■ Exercise directions ■
Would you repeat each line below exactly, without the pictures?

** Data shown follows **

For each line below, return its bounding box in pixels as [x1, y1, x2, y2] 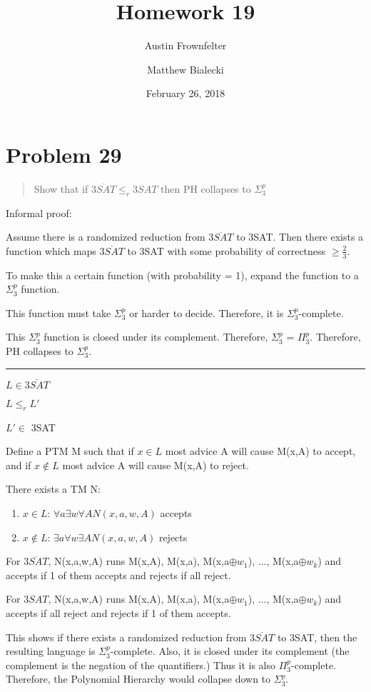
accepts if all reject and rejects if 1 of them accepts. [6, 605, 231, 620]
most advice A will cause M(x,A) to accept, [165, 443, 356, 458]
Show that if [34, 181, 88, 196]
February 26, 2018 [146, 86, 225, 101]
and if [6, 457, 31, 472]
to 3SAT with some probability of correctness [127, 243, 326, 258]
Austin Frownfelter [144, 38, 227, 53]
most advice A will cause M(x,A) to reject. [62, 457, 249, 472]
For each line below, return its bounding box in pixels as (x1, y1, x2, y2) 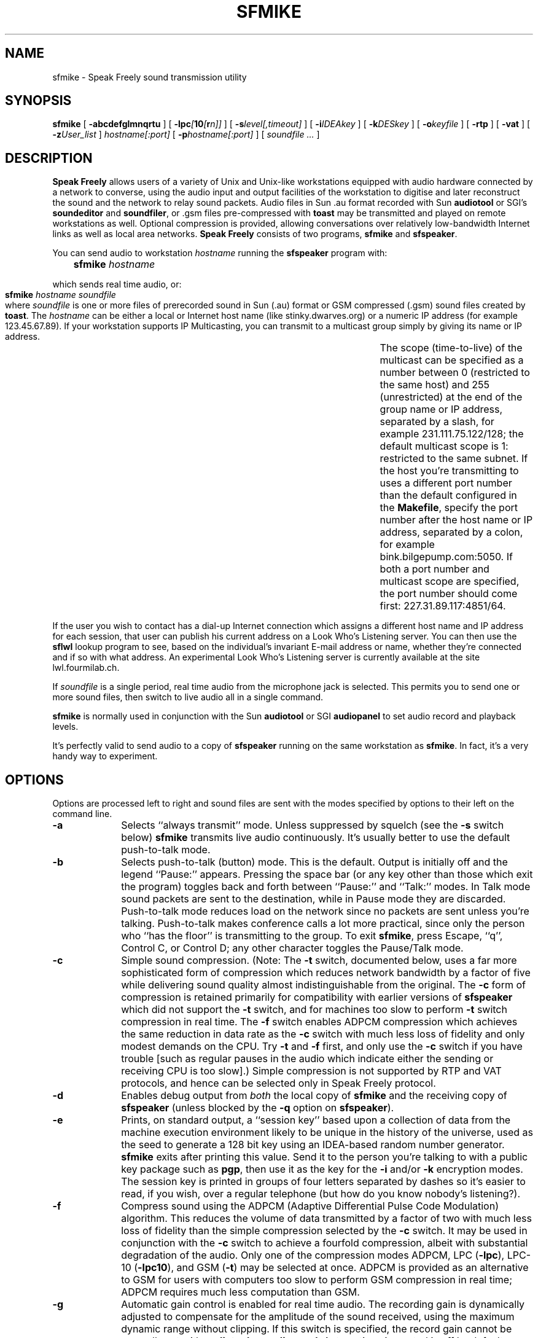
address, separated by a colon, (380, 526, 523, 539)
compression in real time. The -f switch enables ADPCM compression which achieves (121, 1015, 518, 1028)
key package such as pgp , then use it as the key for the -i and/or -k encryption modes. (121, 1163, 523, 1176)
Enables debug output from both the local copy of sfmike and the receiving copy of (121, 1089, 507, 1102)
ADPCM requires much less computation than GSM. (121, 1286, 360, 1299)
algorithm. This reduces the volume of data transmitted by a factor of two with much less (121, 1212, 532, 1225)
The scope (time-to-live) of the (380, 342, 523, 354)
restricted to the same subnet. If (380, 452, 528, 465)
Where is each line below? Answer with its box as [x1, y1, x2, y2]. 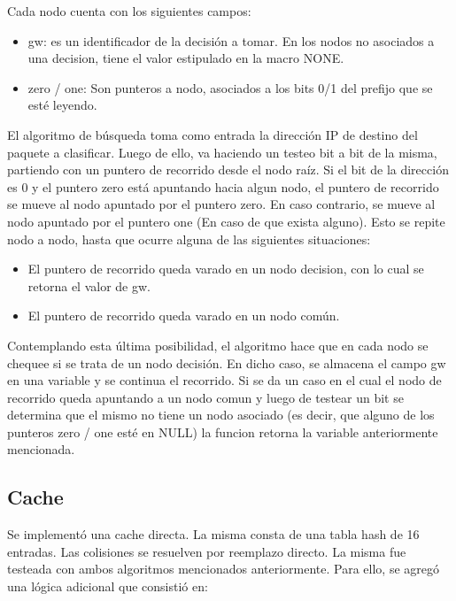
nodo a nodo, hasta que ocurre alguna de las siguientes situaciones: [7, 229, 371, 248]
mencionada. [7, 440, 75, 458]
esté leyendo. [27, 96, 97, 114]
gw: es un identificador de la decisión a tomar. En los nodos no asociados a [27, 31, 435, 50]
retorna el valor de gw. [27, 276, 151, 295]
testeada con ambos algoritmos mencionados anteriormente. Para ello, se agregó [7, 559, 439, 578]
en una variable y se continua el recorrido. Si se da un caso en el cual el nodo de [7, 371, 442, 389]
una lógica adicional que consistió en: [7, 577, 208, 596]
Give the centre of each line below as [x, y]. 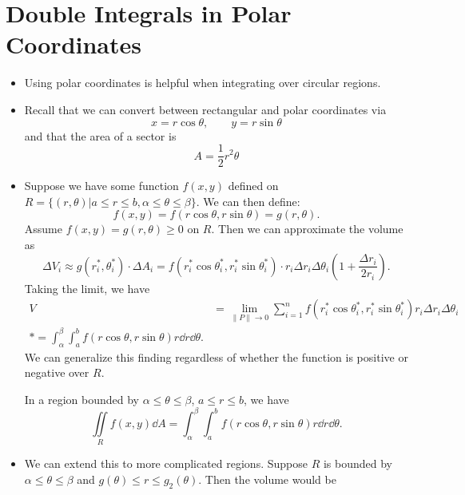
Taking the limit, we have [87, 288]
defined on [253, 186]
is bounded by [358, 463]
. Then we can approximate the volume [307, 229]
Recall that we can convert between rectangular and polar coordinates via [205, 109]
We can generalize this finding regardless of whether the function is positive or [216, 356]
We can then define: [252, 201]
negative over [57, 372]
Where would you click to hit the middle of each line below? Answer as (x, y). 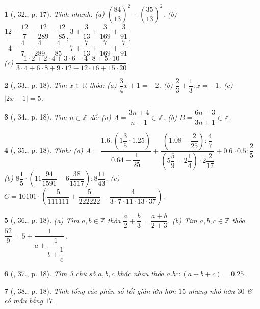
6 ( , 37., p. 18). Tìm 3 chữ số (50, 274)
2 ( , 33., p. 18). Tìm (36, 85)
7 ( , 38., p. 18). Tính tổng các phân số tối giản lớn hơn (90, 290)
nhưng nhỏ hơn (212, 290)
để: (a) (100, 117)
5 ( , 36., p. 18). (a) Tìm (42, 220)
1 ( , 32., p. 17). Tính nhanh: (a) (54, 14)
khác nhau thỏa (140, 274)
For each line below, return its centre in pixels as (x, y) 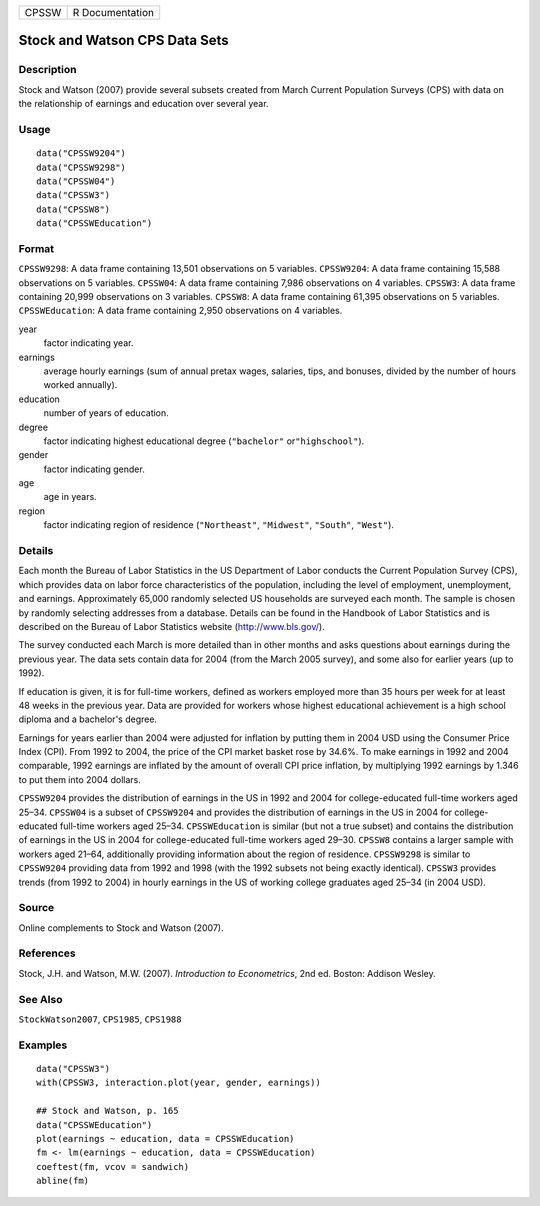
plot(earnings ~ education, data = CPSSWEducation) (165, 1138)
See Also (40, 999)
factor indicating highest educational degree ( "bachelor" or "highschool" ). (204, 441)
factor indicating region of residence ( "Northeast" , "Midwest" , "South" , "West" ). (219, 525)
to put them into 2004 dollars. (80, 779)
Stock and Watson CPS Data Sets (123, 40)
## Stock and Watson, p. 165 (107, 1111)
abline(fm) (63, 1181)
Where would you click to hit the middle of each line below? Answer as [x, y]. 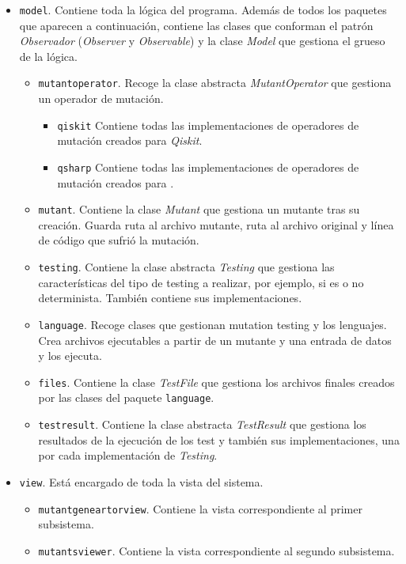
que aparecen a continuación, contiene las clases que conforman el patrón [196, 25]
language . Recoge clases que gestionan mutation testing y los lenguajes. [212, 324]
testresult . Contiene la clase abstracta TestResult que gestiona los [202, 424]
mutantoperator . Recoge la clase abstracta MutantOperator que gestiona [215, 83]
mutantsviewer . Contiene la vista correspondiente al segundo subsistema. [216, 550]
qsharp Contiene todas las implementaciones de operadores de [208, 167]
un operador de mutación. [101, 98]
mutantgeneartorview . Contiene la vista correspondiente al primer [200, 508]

** End of Data shown **

■ Output of the exercise ■
For each line below, return its bounding box in pixels as [x1, y1, x2, y2] 
accepts if all reject and rejects if 1 of them accepts. [6, 605, 231, 620]
most advice A will cause M(x,A) to accept, [165, 443, 356, 458]
Show that if [34, 181, 88, 196]
February 26, 2018 [146, 86, 225, 101]
and if [6, 457, 31, 472]
to 3SAT with some probability of correctness [127, 243, 326, 258]
Austin Frownfelter [144, 38, 227, 53]
most advice A will cause M(x,A) to reject. [62, 457, 249, 472]
For each line below, return its bounding box in pixels as (x1, y1, x2, y2) 
address, separated by a colon, (380, 526, 523, 539)
compression in real time. The -f switch enables ADPCM compression which achieves (121, 1015, 518, 1028)
key package such as pgp , then use it as the key for the -i and/or -k encryption modes. (121, 1163, 523, 1176)
Enables debug output from both the local copy of sfmike and the receiving copy of (121, 1089, 507, 1102)
ADPCM requires much less computation than GSM. (121, 1286, 360, 1299)
algorithm. This reduces the volume of data transmitted by a factor of two with much less (121, 1212, 532, 1225)
The scope (time-to-live) of the (380, 342, 523, 354)
restricted to the same subnet. If (380, 452, 528, 465)
Where is each line below? Answer with its box as [x1, y1, x2, y2]. 
nodo a nodo, hasta que ocurre alguna de las siguientes situaciones: [7, 229, 371, 248]
mencionada. [7, 440, 75, 458]
esté leyendo. [27, 96, 97, 114]
gw: es un identificador de la decisión a tomar. En los nodos no asociados a [27, 31, 435, 50]
retorna el valor de gw. [27, 276, 151, 295]
testeada con ambos algoritmos mencionados anteriormente. Para ello, se agregó [7, 559, 439, 578]
en una variable y se continua el recorrido. Si se da un caso en el cual el nodo de [7, 371, 442, 389]
una lógica adicional que consistió en: [7, 577, 208, 596]
Give the centre of each line below as [x, y]. 
Taking the limit, we have [87, 288]
defined on [253, 186]
is bounded by [358, 463]
. Then we can approximate the volume [307, 229]
Recall that we can convert between rectangular and polar coordinates via [205, 109]
We can generalize this finding regardless of whether the function is positive or [216, 356]
We can then define: [252, 201]
negative over [57, 372]
Where would you click to hit the middle of each line below? Answer as (x, y). 
6 ( , 37., p. 18). Tìm 3 chữ số (50, 274)
2 ( , 33., p. 18). Tìm (36, 85)
7 ( , 38., p. 18). Tính tổng các phân số tối giản lớn hơn (90, 290)
nhưng nhỏ hơn (212, 290)
để: (a) (100, 117)
5 ( , 36., p. 18). (a) Tìm (42, 220)
1 ( , 32., p. 17). Tính nhanh: (a) (54, 14)
khác nhau thỏa (140, 274)
For each line below, return its centre in pixels as (x, y) 
plot(earnings ~ education, data = CPSSWEducation) (165, 1138)
See Also (40, 999)
factor indicating highest educational degree ( "bachelor" or "highschool" ). (204, 441)
factor indicating region of residence ( "Northeast" , "Midwest" , "South" , "West" ). (219, 525)
to put them into 2004 dollars. (80, 779)
Stock and Watson CPS Data Sets (123, 40)
## Stock and Watson, p. 165 (107, 1111)
abline(fm) (63, 1181)
Where would you click to hit the middle of each line below? Answer as [x, y]. 
que aparecen a continuación, contiene las clases que conforman el patrón [196, 25]
language . Recoge clases que gestionan mutation testing y los lenguajes. [212, 324]
testresult . Contiene la clase abstracta TestResult que gestiona los [202, 424]
mutantoperator . Recoge la clase abstracta MutantOperator que gestiona [215, 83]
mutantsviewer . Contiene la vista correspondiente al segundo subsistema. [216, 550]
qsharp Contiene todas las implementaciones de operadores de [208, 167]
un operador de mutación. [101, 98]
mutantgeneartorview . Contiene la vista correspondiente al primer [200, 508]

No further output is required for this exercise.